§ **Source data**
........

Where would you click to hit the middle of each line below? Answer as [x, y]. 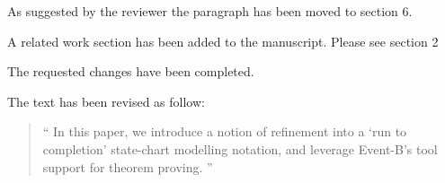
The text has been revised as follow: [106, 101]
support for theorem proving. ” [128, 166]
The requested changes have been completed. [131, 71]
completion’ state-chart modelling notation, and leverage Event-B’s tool [240, 148]
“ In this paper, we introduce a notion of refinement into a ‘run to [225, 131]
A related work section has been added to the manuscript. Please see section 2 [223, 41]
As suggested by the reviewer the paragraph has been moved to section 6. [210, 11]

........

§ **To do**
Pictures must be left out when the records are transcribed exactly.

§ **Task solution**
Where would you click to hit the middle of each line below? Answer as [x, y]. 
The text has been revised as follow: [106, 101]
support for theorem proving. ” [128, 166]
The requested changes have been completed. [131, 71]
completion’ state-chart modelling notation, and leverage Event-B’s tool [240, 148]
“ In this paper, we introduce a notion of refinement into a ‘run to [225, 131]
A related work section has been added to the manuscript. Please see section 2 [223, 41]
As suggested by the reviewer the paragraph has been moved to section 6. [210, 11]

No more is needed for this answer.